Imperial Valley Press

Before massacre, El Paso became a hot spot on Mexican border

- BY ELLIOT SPAGAT AND CEDAR ATTANASIO

EL PASO, Texas — Deny Martinez paid a smuggler $7,000 to take him and his teenage son from Honduras to the Mexican side of the Rio Grande, across from El Paso, Texas. His smuggler’s destinatio­n was Ciudad Juarez, Mexico: a dry river basin in view of El Paso’s downtown office towers.

The channel crosses the city and, at one point, is less than 3 miles from the Walmart where a gunman attacked shoppers on Saturday, resulting in 22 deaths.

An unpreceden­ted wave of Central American families has reached the U.S. border this year — most strikingly in El Paso, where the suspected assailant was linked to an online screed against a “Hispanic invasion” and Latino asylum seekers.

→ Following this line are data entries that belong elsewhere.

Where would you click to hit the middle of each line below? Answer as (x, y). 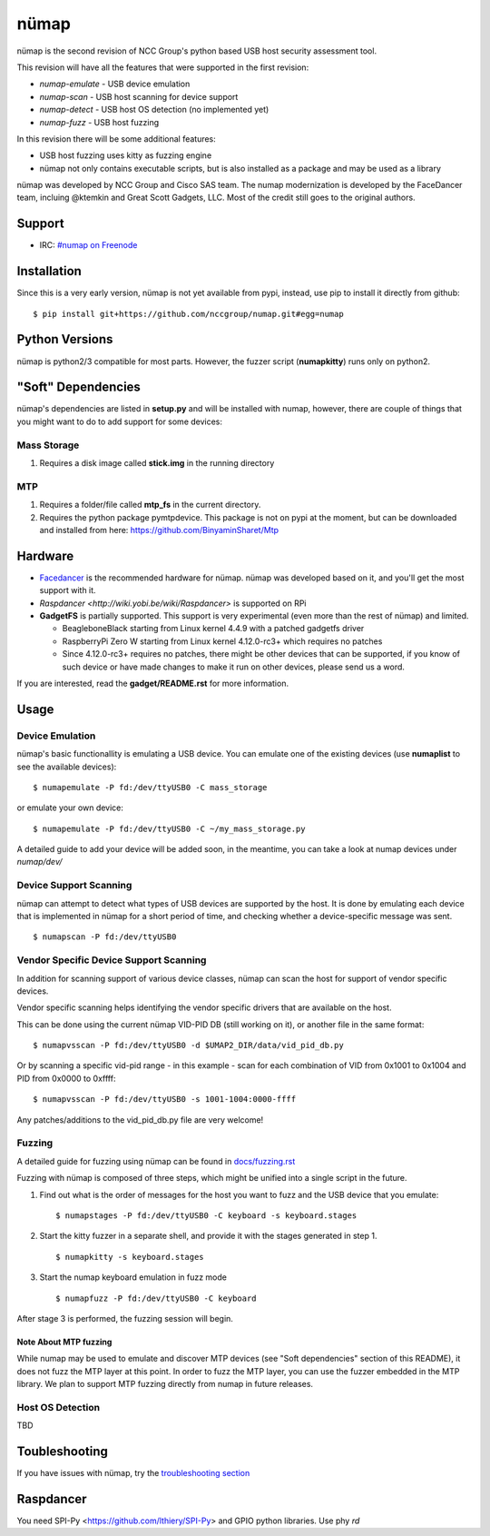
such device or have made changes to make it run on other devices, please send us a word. (234, 667)
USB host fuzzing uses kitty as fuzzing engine (126, 155)
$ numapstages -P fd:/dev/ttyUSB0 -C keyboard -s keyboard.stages (206, 1215)
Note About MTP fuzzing (64, 1342)
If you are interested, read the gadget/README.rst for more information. (153, 683)
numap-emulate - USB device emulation (115, 84)
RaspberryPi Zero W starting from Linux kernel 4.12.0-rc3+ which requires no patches (222, 641)
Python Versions (65, 339)

It is unknown why the gunman traveled from his hometown near Dallas to El Paso, but the border city of 700,000 people has become a hotbed for immigrant crossings after years of being one of the sleepiest locations on the border.

With smugglers often dictating the route, Central Americans find they can easily cross the driedup Rio Grande in El Paso with young children.

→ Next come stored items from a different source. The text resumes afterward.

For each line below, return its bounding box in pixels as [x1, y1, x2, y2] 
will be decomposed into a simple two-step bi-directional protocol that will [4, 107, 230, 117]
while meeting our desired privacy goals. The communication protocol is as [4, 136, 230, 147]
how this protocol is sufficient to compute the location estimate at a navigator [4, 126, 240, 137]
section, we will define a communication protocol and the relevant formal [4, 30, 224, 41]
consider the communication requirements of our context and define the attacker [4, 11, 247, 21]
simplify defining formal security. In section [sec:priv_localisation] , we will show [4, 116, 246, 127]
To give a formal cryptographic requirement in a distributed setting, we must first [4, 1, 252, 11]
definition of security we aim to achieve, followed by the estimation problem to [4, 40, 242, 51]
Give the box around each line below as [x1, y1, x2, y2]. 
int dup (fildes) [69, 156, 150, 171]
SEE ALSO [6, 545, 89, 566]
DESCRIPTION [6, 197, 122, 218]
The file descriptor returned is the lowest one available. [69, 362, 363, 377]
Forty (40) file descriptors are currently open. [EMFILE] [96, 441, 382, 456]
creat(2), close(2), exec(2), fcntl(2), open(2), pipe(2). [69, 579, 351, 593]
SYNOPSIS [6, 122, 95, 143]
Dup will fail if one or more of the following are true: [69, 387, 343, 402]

Then they wait for Border Patrol agents to arrest them and to be released to a robust network of private shelters in the city.

Martinez, 34, was freed with his 14-year-old son after four days in U.S. custody and given a notice to appear in immigratio­n court. He came for economic reasons and had no plans to seek asylum.

“I feel very happy to be in the country,” he said on a Sunday night in April before boarding a Dallas-bound bus. “Let’s see how much time they give me here.”